Дисциплина Медицинская биохимия (часть 1_осенний семестр)

Опыт № 1: Количественное определение общего белка сыворотки крови рефрактометрическим методом.

Принцип метода. Метод основан на изменении коэффициента рефракции (преломления) раствора в зависимости от концентрации растворенного в нем вещества.

Техника выполнения. На промытую дистиллированной водой и насухо протертую марлевой салфеткой призму рефрактометра наносят каплю дистиллированной воды для проверки нулевой точки прибора. Закрыв камеру, добиваются хорошей освещенности поля зрения рефрактометра при помощи зеркала. Пользуясь рычагом прибора, совмещают границу светотени с точкой перекреста двух линий. Снимают отсчет показателя преломления. Для воды он равен 1,333. Удалив воду, на призму наносят каплю исследуемой сыворотки. Определив ее коэффициент преломления, по таблице находят содержание белка в г/л.

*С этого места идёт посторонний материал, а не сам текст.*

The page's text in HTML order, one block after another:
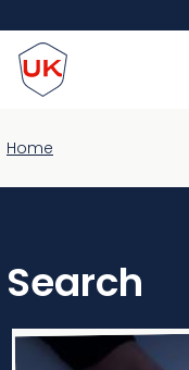
to
main
content
ProtectUK logo
Home
Search
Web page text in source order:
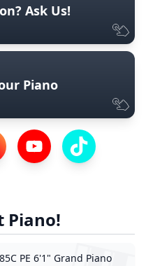
Ask Us!
Piano
Profile
our Instagram Profile
Visit our YouTube
Visit our
Piano!
PE 6'1" Grand Piano

Опыт № 2: Количественное определение общего белка сыворотки крови биуретовым методом.

Принцип метода. Метод основан на способности белка давать с раствором CuSO₄ в щелочной среде фиолетовое окрашивание за счет пептидных связей, интенсивность которого пропорциональна концентрации белка (количеству пептидных групп).

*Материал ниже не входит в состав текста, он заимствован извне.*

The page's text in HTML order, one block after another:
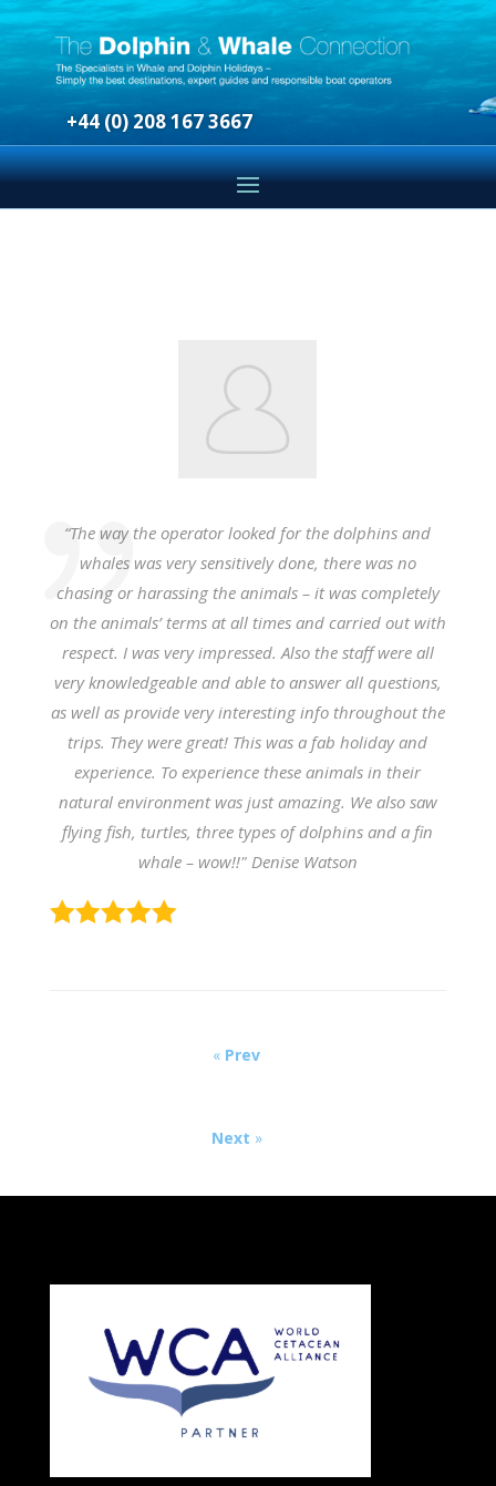
+44 (0) 208 167 3667
“The way the operator looked for the dolphins and
whales was very sensitively done, there was no
chasing or harassing the animals – it was completely
on the animals’ terms at all times and carried out with
respect. I was very impressed. Also the staff were all
very knowledgeable and able to answer all questions,
as well as provide very interesting info throughout the
trips. They were great! This was a fab holiday and
experience. To experience these animals in their
natural environment was just amazing. We also saw
flying fish, turtles, three types of dolphins and a fin
whale – wow!!" Denise Watson
« Prev
Next »

Техника выполнения. В пробирки вносят реактивы по следующей схеме:

Содержимое пробирок тщательно перемешивают, избегая образования пены, выдерживают при комнатной температуре (18-25 ⁰С) в течение 30 минут и определяют оптическую плотность при длине волны 540 нм (500-560 нм, зеленый светофильтр) в кювете с толщиной слоя 1 см против холостой пробы. Окраска стабильна в течение 1 часа. Расчет содержания белка производят по формуле:

С = Аоп/Аэт ´ 60,

 где          С – содержание белка в опытной пробе, г/л;

                A_оп – оптическая плотность опытной пробы;

                A_эт – оптическая плотность эталона;

                60 – содержание белка в калибровочном растворе, г/л.

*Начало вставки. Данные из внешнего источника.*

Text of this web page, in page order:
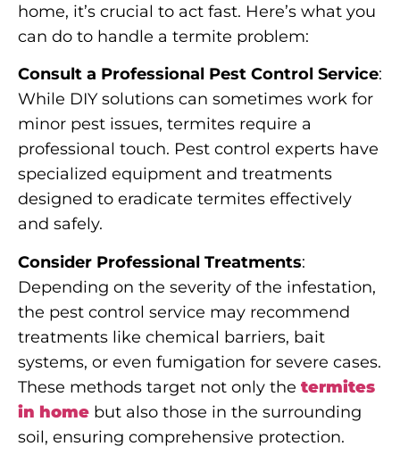
home, it’s crucial to act fast. Here’s what you
can do to handle a termite problem:
Consult a Professional Pest Control Service:
While DIY solutions can sometimes work for
minor pest issues, termites require a
professional touch. Pest control experts have
specialized equipment and treatments
designed to eradicate termites effectively
and safely.
Consider Professional Treatments:
Depending on the severity of the infestation,
the pest control service may recommend
treatments like chemical barriers, bait
systems, or even fumigation for severe cases.
These methods target not only the termites
in home but also those in the surrounding
soil, ensuring comprehensive protection.

Опыт № 3: Электрофорез белков сыворотки крови на бумаге и в полиакриламидном геле (демонстрация).

Электрофорез—это движение заряженных частиц в растворе под влиянием внешнего электрического поля. Существует несколько разновидностей электрофоретического метода разделения белков:

–        электрофорез в жидкой среде;

–        электрофорез в блоках (крахмальном, агарозном, полиакриламидном);

–        электрофорез на бумаге.

Наибольшей разрешающей способностью, под которой понимают число выявленных в анализируемом материале белковых фракций, отличается электрофорез в полиакриламидном геле (ПААГ). Полиакриламидный гель пористый, обладает значительной механической прочностью, однороден по составу, химически инертен. Он дает возможность исследовать белковые растворы разных концентраций в небольших объемах (0,001 мл) и проводить быстрое разделение (в течение 60–70 мин.). Электрофорез в ПААГ сочетает 2 принципа разделения: по электрофоретической подвижности и на основе эффекта молекулярных «сит», т.е. частицы разделяются не только по своим зарядам, но и «просеиваются» через гель в зависимости от размеров молекулы. Электрофорез белков сыворотки крови в ПААГ позволяет выделить в среднем от 10 до 25 фракций, в то время как электрофорез сыворотки крови на бумаге дает только 5 фракций (альбумины, α₁-, α₂-, β- и γ-глобулины).

Необходимо нарисовать схему прибора для электрофореза в ПААГ, и кривую, записанную с этой электрофореграммы денситометром.